Here is a sampling of research topics the NIH has designated for its new initiative called the Challenge Grants in Health and Science Research:
● The role of health behaviors in cancer prevention (behavioral change studies are encouraged, including diet, physical activity and adherence to cancer screening)
● Role of nutrition in cancer (“application of multiscale modeling to linking effects of nutrition from the molecular to cellular to organism to population studies”)
● New genomic technologies (“physician utilization and/or patient acceptability”)
● Unified informed consent for biobanking and subsequent analysis of human biospecimens (informed consent “remains a challenge that impedes efforts related to biobanking” and the later use of genetic material for research)
● Health disparities and participation in research (identify barriers to minority participation in biomedical and clinical research)
● Development of an electronic health information infrastructure and the sharing of health information
● Translating genetics (“genetics and genomics have great promise for the development of personalized medicine…examples of studies include those related to board sharing and use of new genetic information and technologies”)

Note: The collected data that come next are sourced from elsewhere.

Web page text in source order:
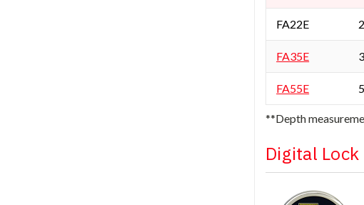
FA22E
FA35E
FA55E
**Depth
Digital Lock
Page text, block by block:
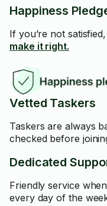
Happiness
If you’re not satisfied,
make it right.
Vetted Taskers
Taskers are always
checked before
Dedicated
Friendly service
every day of the
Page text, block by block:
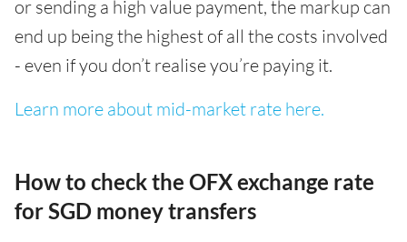
or sending a high value payment, the markup can
end up being the highest of all the costs involved
- even if you don’t realise you’re paying it.
Learn more about mid-market rate here.
How to check the OFX exchange rate
for SGD money transfers
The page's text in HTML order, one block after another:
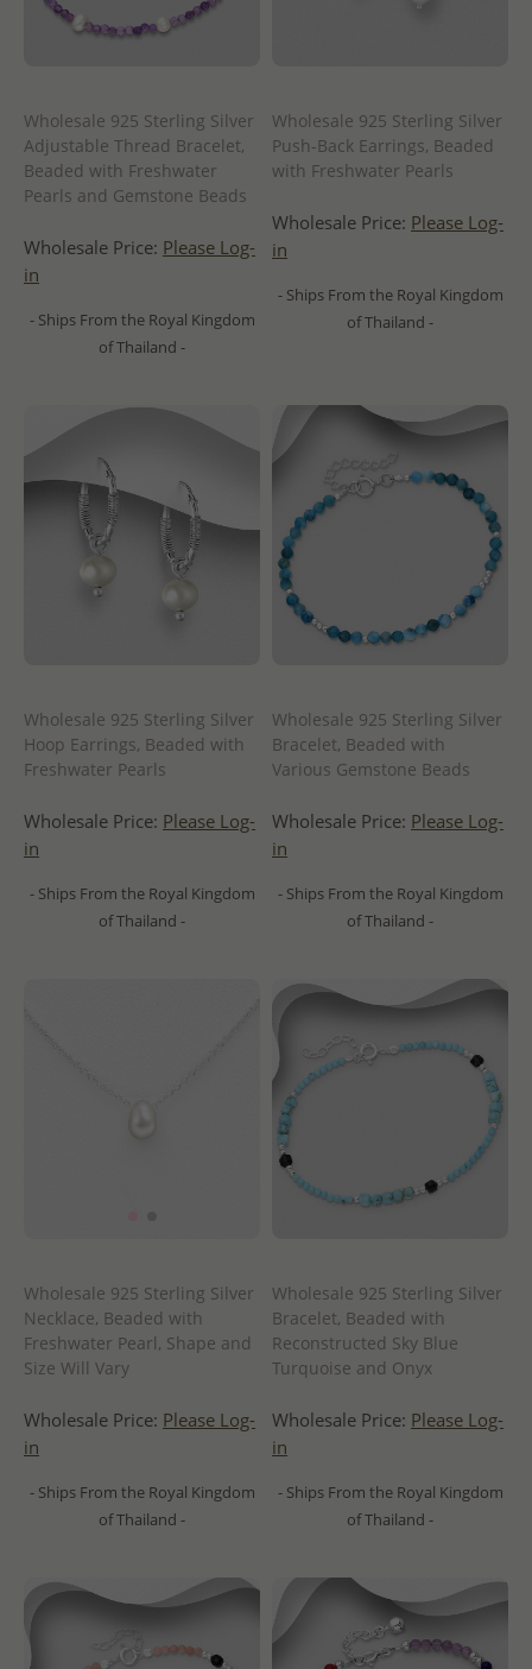
Wholesale 925 Sterling Silver
Adjustable Thread Bracelet,
Beaded with Freshwater
Pearls and Gemstone Beads
Wholesale Price: Please Log-
in
- Ships From the Royal Kingdom
of Thailand -
Wholesale 925 Sterling Silver
Push-Back Earrings, Beaded
with Freshwater Pearls
Wholesale Price: Please Log-
in
- Ships From the Royal Kingdom
of Thailand -
Wholesale 925 Sterling Silver
Hoop Earrings, Beaded with
Freshwater Pearls
Wholesale Price: Please Log-
in
- Ships From the Royal Kingdom
of Thailand -
Wholesale 925 Sterling Silver
Bracelet, Beaded with
Various Gemstone Beads
Wholesale Price: Please Log-
in
- Ships From the Royal Kingdom
of Thailand -
Wholesale 925 Sterling Silver
Necklace, Beaded with
Freshwater Pearl, Shape and
Size Will Vary
Wholesale Price: Please Log-
in
- Ships From the Royal Kingdom
of Thailand -
Wholesale 925 Sterling Silver
Bracelet, Beaded with
Reconstructed Sky Blue
Turquoise and Onyx
Wholesale Price: Please Log-
in
- Ships From the Royal Kingdom
of Thailand -

● Fingerprints (genetic markers) for the early detection and treatment of cancer
● Projects to “support a large scale bioinformatics effort to identify biomarkers…”
● Biomarker discovery and validation among racial and ethnic minority populations
● Policy for Challenge Grants (“incorporation of analysis of race/ethnicity differences into Challenge Grants”)
● Oversampling minority populations in clinical research (“financial incentives/supplements to NCI-supported clinical trials where oversampling for minority populations is feasible”)
● “Designing clinical research studies based on unique health characteristics of a minority community cohort with regard to co-morbidities” (including the development of clinical guidelines, upgrading surveillance and tracking systems in these communities)
● Health informatics (integrated electronic medical records) to increase cancer prevention compliance among primary care physicians
● Cancer Intervention and Surveillance Modeling Network (consortium focused on use of modeling to determine best strategies for prevention, screening and treatment strategies among the population)
● Enhancing electronic tools to assess patient-reported symptoms, functioning or health-related quality of life and/or health behaviors such as physical activity
● Implementing FDA regulation of tobacco products
● Quantum biology in cancer (an “emerging interdisciplinary field… biological interactions are modeled using mathematical computation and physical measurements in light of quantum mechanics effects”)
● “Augmenting Genome-Wide Association Studies” (high priority)
● “Role of gene-environment interactions in cancer health disparities research” (“Minority and underserved communities usually depict higher incidence and mortality rates for a number of different cancers”)
● Genomic analysis and development of a bioinformatic pipeline for rapid genomic analysis
● Molecular and population epidemiology and health disparities (“including the novel identification and validation of functional or ancestral biomarkers for risk susceptibility”)
● Genome-wide association studies in cancer prevention (“as well as the influence of environmental factors”)
● “Enhance genomic studies with social determinants of disparities”
● “Genomics research targeting minority populations”
● Genetic and environmental associations in cancer incidence
● Health disparities cancer research (“The role of biological factors in cancer health disparities is now a reality with studies that show that genetic risks to cancer varies by racial/ethnic groups.”)
Science or something else? Do enough Americans understand science and remember recent history to see?